Le mot à l’époque n’était pas galvaudé, l’expression peu usitée. Nous sommes au milieu des années soixante, et comme le rappelle le texte de Raphaël Rubinstein, Pierre Buraglio n’employait même pas le verbe déconstruire. « La peinture doit se détruire (soulignons par ailleurs la forme pronominale) pour se reconstruire », disait-il, et ne pensait certainement pas, comme le firent avant et après tant d’autres, à un abandon pur et simple du médium. La reconstruction est aussitôt envisagée, quasiment initiée, dans une dialectique, l’antithèse pour aller vers la synthèse, quelque chose de nouveau où la peinture se trouverait sauvegardée, dépassée, transcendée (ah, l’impossibilité de trouver un équivalent à l’allemand aufheben).
Cela dit, Pierre Buraglio allait se montrer radical, son refus le fut, comme il n’y en eut pas d’autres. Après son engagement en 1968, ayant rejoint l’Atelier populaire d’affiches de l’École nationale supérieure des Beaux-Arts, il arrêta de peindre, militantisme obligeant, et question d’éthique (que son professeur Roger Chastel avait mise au-dessus de l’esthétique), devint receveur de rotative dans une imprimerie.
Voilà pour un premier aller et retour, il en résulta une peinture sans peinture si l’on veut, bien sûr sans représentation (bannie de même de la littérature ces années-là), avec les Châssis, les Cadres, vers 1974-1975. Époque également où le groupe Supports/Surfaces privilégiait les matériaux, Pierre Buraglio en fut proche, il n’en fit pas partie, un compagnon de route, dirait-on sur un autre terrain.
Il est utile de remonter aussi loin en arrière, le Musée d’art moderne et contemporain de Saint-Étienne y invite, dépliant, déployant un parcours d’une soixantaine d’années, intitulé Bas Voltage, ce qu’on prendra pour une litote, atténuation, d’une exposition d’un bout à l’autre de haute tension.

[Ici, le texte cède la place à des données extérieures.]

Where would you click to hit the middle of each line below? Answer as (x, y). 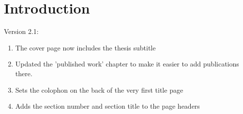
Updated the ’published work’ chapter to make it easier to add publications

Il est la poésie prenante des œuvres, il est, dans leur succession et leur face-à-face d’une rétrospective, cette dialectique justement, sur plus d’un plan.
Pierre Buraglio est un homme des détours, aussi direct que soit son art, révélant ouvertement son faire, son processus. Il va vers les grands maîtres du passé, cela s’appelle « dessiner d’après », et la mise à nu des structures concerne les Delacroix, Cézanne, Munch, d’autres. Ailleurs, de vulgaires rubans de masquage, récupérés chez un carrossier, sont agrafés sur papier calque ; et que dire des Fenêtres, ramassées sur des chantiers de démolition, laissées dans leur état, altérées des fois. Le bas et le haut (l’allemand, encore, parle de Hochkultur), le noble et le trivial, se rejoignent, vieux paquets de Gauloises bleues dont il dira « ramasser de la couleur », même couleur des plaques émaillées de métro qu’il rapprochera du céramiste florentin (du quinzième siècle quand même) Andrea della Robbia.
On a vu Pierre Buraglio dans l’atelier de 1968, après dans une imprimerie. Avec le logo des Gauloises, voici le retour du texte, travail de typographe qui ailleurs aboutit à de véritables poèmes visuels. En 2005, une trentaine d’années plus tard, il met en place, sur la page blanche d’une lithographie, un poème d’Hubert Lucot : « À Guantanamo, un vide, la suspension du droit et même de la raison… Il en sort un cri que nous n’entendons pas ».
Dans la première salle, telles peintures sont discrètement liées à la vie de l’artistes, sa silhouette y est même visible sur l’une d’elles. Il faut attendre bien longtemps avant que Pierre Buraglio, de retour à la figuration, ne nous fasse retrouver aussi sa personne, sa vie, son environnement, l’immeuble familial de Charenton par exemple. Et allons vers la toute dernière pièce de l’exposition, peinture de grande dimension, œuvre dédiée à son père mobilisé pendant la Deuxième Guerre mondiale. On a croisé entretemps les baigneurs de Degas, réduits à des silhouettes esquissées en quelques traits, sans plus d’identité ; d’autres figures s’étaient trouvées évidées, réalisées au pochoir, reproductibles donc à l’envi. Les Caviardages, oblitérations à l’encre noire, avaient repris l’idée d’effacement, picturalement si séduisante dans tel Recouvrement, dès 1965 ; là, dans les agendas, un regard était offert et refusé, dans les pages du Monde, noircies à leur tour, coloriées puissamment, comme des fenêtres nouvelles s’ouvraient, sur quelque chose de trop plein et d’illisible, au contraire des Fenêtres vides n’ouvrant que sur le mur où elles sont accrochées. Au visiteur de faire ces va-et-vient, ils ont conduit Pierre Buraglio à un art de belle universalité, ne reniant rien, aboutissant à de très riches heures de synthèse.